IF IT IS THE RESPONSIBILITY of the intellectual to insist upon the truth, it is also his duty to see events in their historical perspective. Thus one must applaud the insistence of the Secretary of State on the importance of historical analogies, the Munich analogy, for example. As Munich showed, a powerful and aggressive nation with a fanatic belief in its manifest destiny will regard each victory, each extension of its power and authority, as a prelude to the next step. The matter was very well put by Adlai Stevenson, when he spoke of “the old, old route whereby expansive powers push at more and more doors, believing they will open until, at the ultimate door, resistance is unavoidable and major war breaks out.” Herein lies the danger of appeasement, as the Chinese tirelessly point out to the Soviet Union—which, they claim, is playing Chamberlain to our Hitler in Vietnam. Of course, the aggressiveness of liberal imperialism is not that of Nazi Germany, though the distinction may seem academic to a Vietnamese peasant who is being gassed or incinerated. We do not want to occupy Asia; we merely wish, to return to Mr. Wolf, “to help the Asian countries progress toward economic modernization, as relatively ‘open’ and stable societies, to which our access, as a country and as individual citizens, is free and comfortable.” The formulation is appropriate. Recent history shows that it makes little difference to us what form of government a country has so long as it remains an “open society,” in our peculiar sense of this term—that is, a society that remains open to American economic penetration or political control. If it is necessary to approach genocide in Vietnam to achieve this objective, than this is the price we must pay in defense of freedom and the rights of man.

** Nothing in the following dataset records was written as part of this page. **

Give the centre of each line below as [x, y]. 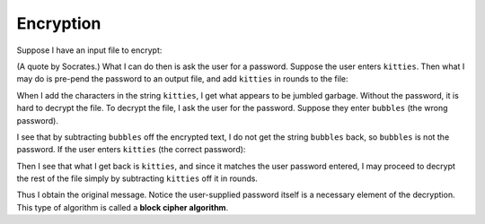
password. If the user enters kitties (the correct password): [131, 150]
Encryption [59, 23]
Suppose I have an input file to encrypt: [89, 50]
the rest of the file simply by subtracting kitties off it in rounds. [137, 178]
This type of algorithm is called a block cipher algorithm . [123, 207]
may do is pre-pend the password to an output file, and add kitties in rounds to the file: [183, 79]
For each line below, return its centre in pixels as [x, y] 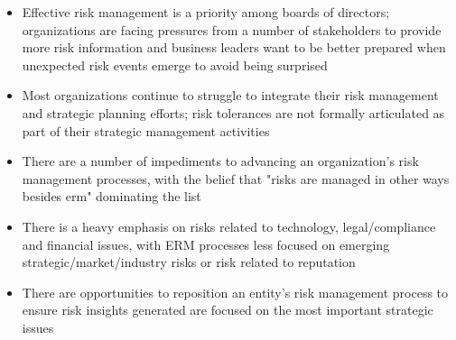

In pursuing the aim of helping other countries to progress toward open societies, with no thought of territorial aggrandizement, we are breaking no new ground. In the Congressional Hearings that I cited earlier, Hans Morgenthau aptly describes our traditional policy towards China as one which favors “what you might call freedom of competition with regard to the exploitation of China” (op. cit., p. 128). In fact, few imperialist powers have had explicit territorial ambitions. Thus in 1784, the British Parliament announced: “To pursue schemes of conquest and extension of dominion in India are measures repugnant to the wish, honor, and policy of this nation.” Shortly after this, the conquest of India was in full swing. A century later, Britain announced its intentions in Egypt under the slogan “intervention, reform, withdrawal.” It is obvious which parts of this promise were fulfilled within the next half-century. In 1936, on the eve of hostilities in North China, the Japanese stated their Basic Principles of National Policy. These included the use of moderate and peaceful means to extend her strength, to promote social and economic development, to eradicate the menace of Communism, to correct the aggressive policies of the great powers, and to secure her position as the stabilizing power in East Asia. Even in 1937, the Japanese government had “no territorial designs upon China.” In short, we follow a well-trodden path.

It is useful to remember, incidentally, that the US was apparently quite willing, as late as 1939, to negotiate a commercial treaty with Japan and arrive at a modus vivendi if Japan would “change her attitude and practice towards our rights and interests in China,” as Secretary Hull put it. The bombing of Chungking and the rape of Nanking were unpleasant, it is true, but what was really important was our rights and interests in China, as the responsible, unhysterical men of the day saw quite clearly. It was the closing of the open door by Japan that led inevitably to the Pacific war, just as it is the closing of the open door by “Communist” China itself that may very well lead to the next, and no doubt last, Pacific war.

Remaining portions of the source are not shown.